As an avg dev, what I can even do with 10 agents? It like managing 10 toddlers who can code, it looks good but it becomes hard to manage as you have limited context in your brain.
2 is the best setup if you can afford. One can write Tests and other can write the code. This is better because if you just use the same agent instance, its not gonna be able to write good tests as it will just write tests that its code is gonna pass. Its different for everyone else, but for me, 2 is the best setup for TDD.
Apart from that, you can just go ahead and do it your own way. I have found that many senior engineers think they are special when they can make Claude Code do something, they think its with their setup but I am usually able to replicate without any setups or Agents.md/Claude.md, the models are good enough without any complex setup.
I agree that extensive modding isn’t required.

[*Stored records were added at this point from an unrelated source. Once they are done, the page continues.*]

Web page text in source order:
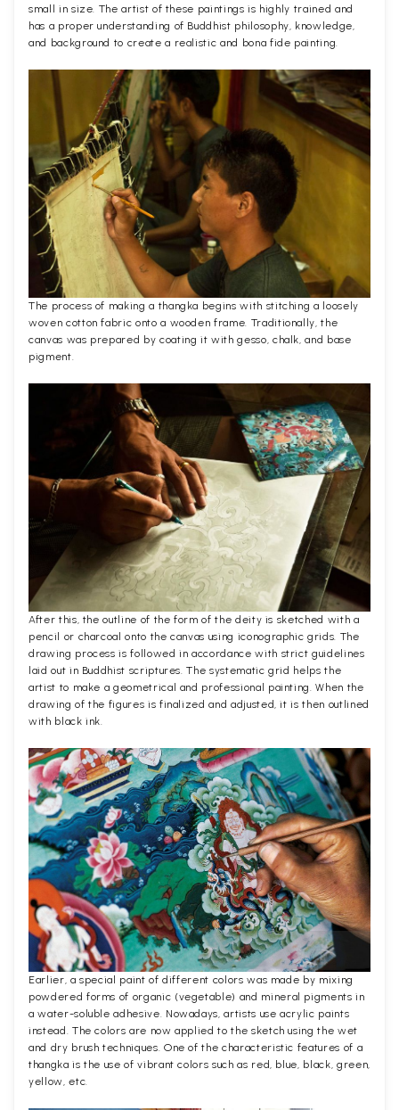
small in size. The artist of these paintings is highly trained and
has a proper understanding of Buddhist philosophy, knowledge,
and background to create a realistic and bona fide painting.
The process of making a thangka begins with stitching a loosely
woven cotton fabric onto a wooden frame. Traditionally, the
canvas was prepared by coating it with gesso, chalk, and base
pigment.
After this, the outline of the form of the deity is sketched with a
pencil or charcoal onto the canvas using iconographic grids. The
drawing process is followed in accordance with strict guidelines
laid out in Buddhist scriptures. The systematic grid helps the
artist to make a geometrical and professional painting. When the
drawing of the figures is finalized and adjusted, it is then outlined
with black ink.
Earlier, a special paint of different colors was made by mixing
powdered forms of organic (vegetable) and mineral pigments in
a water-soluble adhesive. Nowadays, artists use acrylic paints
instead. The colors are now applied to the sketch using the wet
and dry brush techniques. One of the characteristic features of a
thangka is the use of vibrant colors such as red, blue, black, green,
yellow, etc.
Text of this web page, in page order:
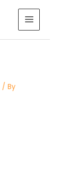
MAIN
MENU
/ By
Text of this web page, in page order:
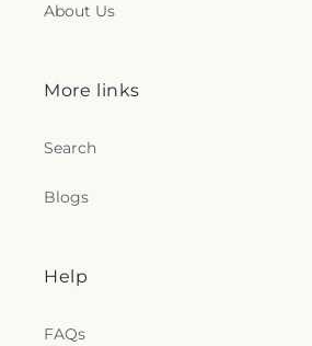
About Us
More links
Search
Blogs
Help
FAQs
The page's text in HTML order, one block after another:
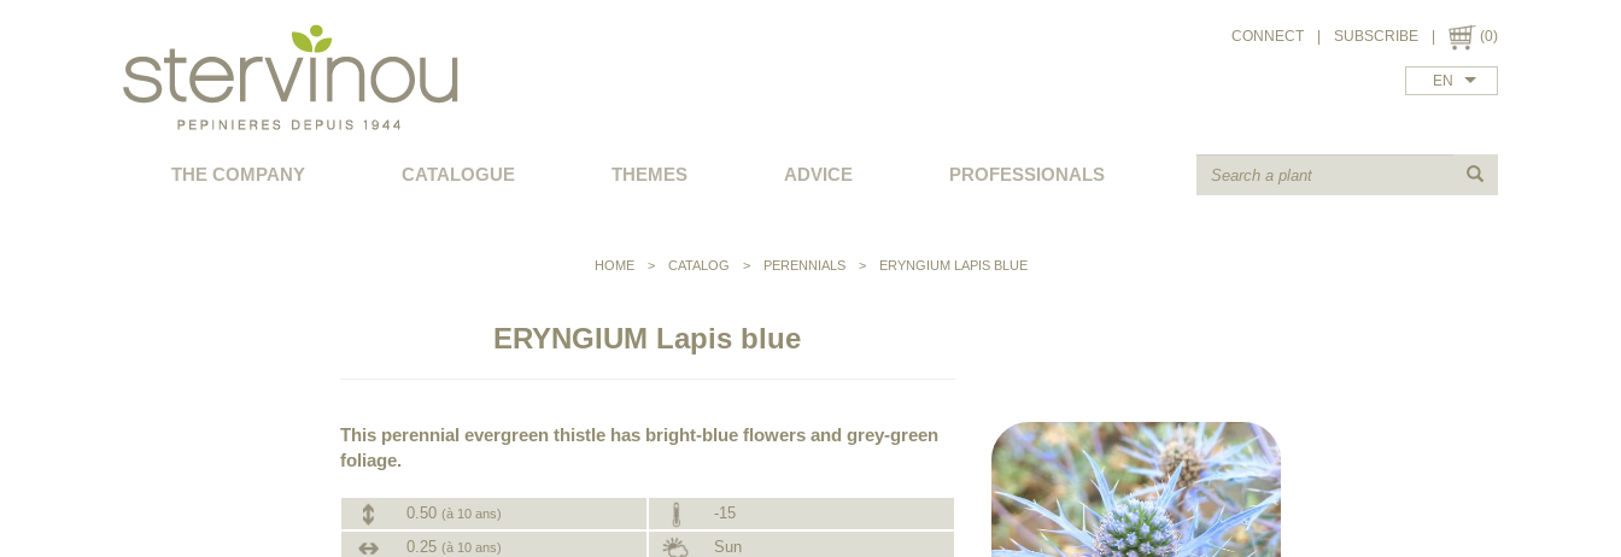
CONNECT SUBSCRIBE (0)
EN
THE COMPANY CATALOGUE THEMES ADVICE PROFESSIONALS
HOME > CATALOG > PERENNIALS > ERYNGIUM LAPIS BLUE
ERYNGIUM Lapis blue
This perennial evergreen thistle has bright-blue flowers and grey-green
foliage.
0.50 (à 10 ans)
-15
0.25 (à 10 ans) Sun
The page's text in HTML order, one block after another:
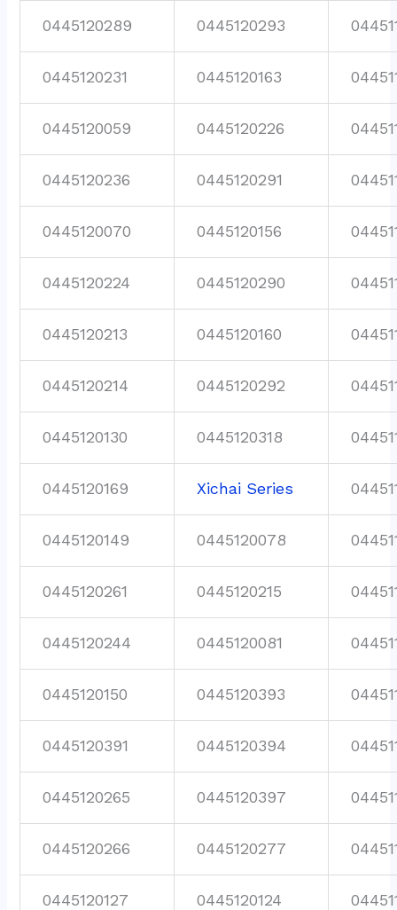
0445120289 0445120293
0445120231 0445120163
0445120059 0445120226
0445120236 0445120291
0445120070 0445120156
0445120224 0445120290
0445120213 0445120160
0445120214 0445120292
0445120130 0445120318
0445120169 Xichai Series
0445120149 0445120078
0445120261 0445120215
0445120244 0445120081
0445120150 0445120393
0445120391 0445120394
0445120265 0445120397
0445120266 0445120277
0445120127 0445120124
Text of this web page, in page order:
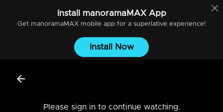
Install manoramaMAXApp
Get manoramaMAXmobile app for a superlative experience!
Install Now
Please sign in to continue watching.

Just maintaining my claude.md seems to do the trick.
It’s like a fire extinguisher that helps engineers manage the problems they created to begin with.
(I ended up just using the claude web interface and making it use a checklist, took 8 hours)
I’ll occasionally have it write a little regex for me, which it does a decent job with, that’s its main use.
That is, don’t judge the llm hype by copilot its staggeringly bad.
Copilot is all I have to go by, due to the work restrictions. It took a good year to get that. I don’t know if anything else is in the works.
I’ve made a couple things outside of work with ChatGPT, but they were so basic that it was hardly something to get excited about. If it can’t help me at work, it’s hard for me to care much.
The choices those processes make about tool calls, using subagents, etc make a huge difference in the quality of result you’ll get. Copilot is just an extremely bad agent compared to the sota agents.
Several of the open source agents will out perform copilot regularly (try aider, open code or cline if you can). It’s really just a baffling own goal by Microsoft on how they’ve managed this.
I use them only for early prototypes that we discard early , but can’t use them with legacy codebases because reasons.
But if you are worried, you can use an inference only solution like Groq.
For personal use vs code + GitHub copilot pro plus works great (highest limits available for code generation for 40$) includes has over 10 models
Because its been updated even just this past couple weeks - everything is there - agents - codex - claude
I only have 16 gb ram and im coding like 4 projects at once if im crazy enough
These agents work best when you know what you want done, specifically on implementation and if you know what you are doing, some code (such as frontend) can be one-shotted >90% of the time with minimal checks.
Anything lower than that must be checked over by a human + agent, otherwise you will risk introducing a critical leak, bug or a new security issue.